Ngelmu.co – Badan Pengawas Obat dan Makanan (BPOM) RI, menyetop sementara produksi dan juga distribusi obat yang dikonsumsi dalam kasus baru GGAPA [gangguan ginjal akut progresif atipikal].
Seperti diketahui, yang dikonsumsi pasien adalah obat jenis sirop penurun demam, Praxion.
“Dalam rangka kehati-hatian, meskipun investigasi terhadap penyebab sebenarnya kasus ini masih berlangsung, BPOM sudah mengeluarkan perintah penghentian sementara produksi dan distribusi obat yang dikonsumsi pasien, hingga investigasi selesai dilaksanakan.”
Demikian pernyataan pihak BPOM RI, mengutip laman resminya, Senin, 6 Februari 2023.
“Terkait perintah penghentian sementara dari BPOM, industri farmasi pemegang izin edar obat tersebut telah melakukan voluntary recall [penarikan obat secara sukarela].”
Sebelumnya, Juru Bicara Kemenkes RI Mohammad Syahril, mengungkap bahwa dari dua kasus yang dilaporkan, satu pasien masih berstatus suspek.
Namun, satu kasus lainnya terkonfirmasi meninggal dunia.
Pada kasus meninggal, pasien adalah anak berusia satu tahun yang mengalami demam pada 25 Januari 2023.
Lalu, anak tersebut diberi obat penurun demam yang dibeli di apotek.
“Diberikan obat sirop penurun demam yang dibeli di apotek, dengan merk Praxion,” mengutip laman resmi Kementerian Kesehatan RI, Senin (6/2/2023).
Pada 28 Januari, pasien mengalami batuk, demam, pilek, dan tidak dapat buang air kecil [anuria].
Lalu, anak itu pun diperiksa di Puskesmas Pasar Rebo, dan mendapat rujukan ke Rumah Sakit (RS) Adhyaksa.
Oleh karena adanya keluhan GGAPA, pasien akhirnya dirujuk ke RSCM. Namun, pihak keluarga menolak dan memaksa pulang.
Tepatnya pada 1 Februari, orang tua membawa pasien ke RS Polri, dan mendapat perawatan di ruang IGD.
Meski saat itu pasien sudah mulai buang air kecil, di hari yang sama, pasien tetap dirujuk ke RSCM untuk menerima terapi fomepizole.
“Namun, tiga jam setelah di RSCM, pada pukul 23.00 WIB, pasien dinyatakan meninggal dunia,” jelas dr Syahril.
Baca Juga:
Sampai saat ini, Kemenkes masih melakukan pengujian sampel darah pada pasien; untuk melihat kemungkinan penyebab meninggalnya.
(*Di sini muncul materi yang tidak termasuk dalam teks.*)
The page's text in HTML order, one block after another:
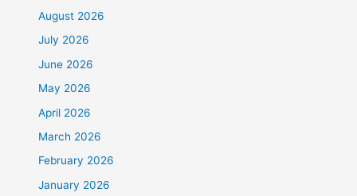
August 2026
July 2026
June 2026
May 2026
April 2026
March 2026
February 2026
January 2026
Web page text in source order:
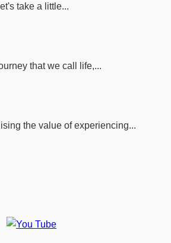
take a little...
that we call life,...
the value of experiencing...
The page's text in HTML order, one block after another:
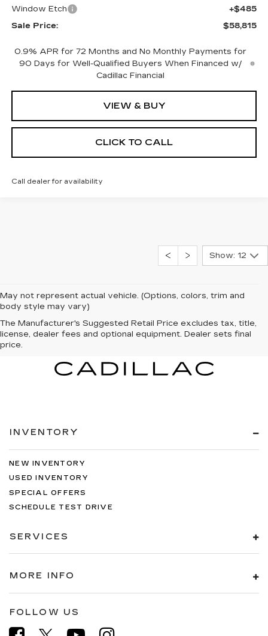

Termasuk dugaan cemaran etilen glikol dan dietilen glikol di luar ambang batas aman pada obat sirop tersebut.
Dalam keterangan resmi, disebut jika investigasi telah dilakukan.
Pihak BPOM RI juga sudah berkomunikasi langsung dengan Kemenkes sejak 2 Februari 2023.
Adapun beberapa hal yang diinvestigasi adalah sampel produk obat yang diminum pasien.
Mereka juga menelusuri lebih lanjut bahan baku yang digunakan obat sirop tersebut.
“BPOM telah melakukan investigasi atas sampel produk obat dan bahan baku, baik dari sisa obat pasien, sampel dari peredaran dan tempat produksi, serta telah diuji di laboratorium PPPOMN [pusat pengembangan pengujian obat dan makanan nasional].”
“BPOM juga telah melakukan pemeriksaan ke sarana produksi, terkait CPOB [cara pembuatan obat yang baik],” jelas pihak BPOM RI.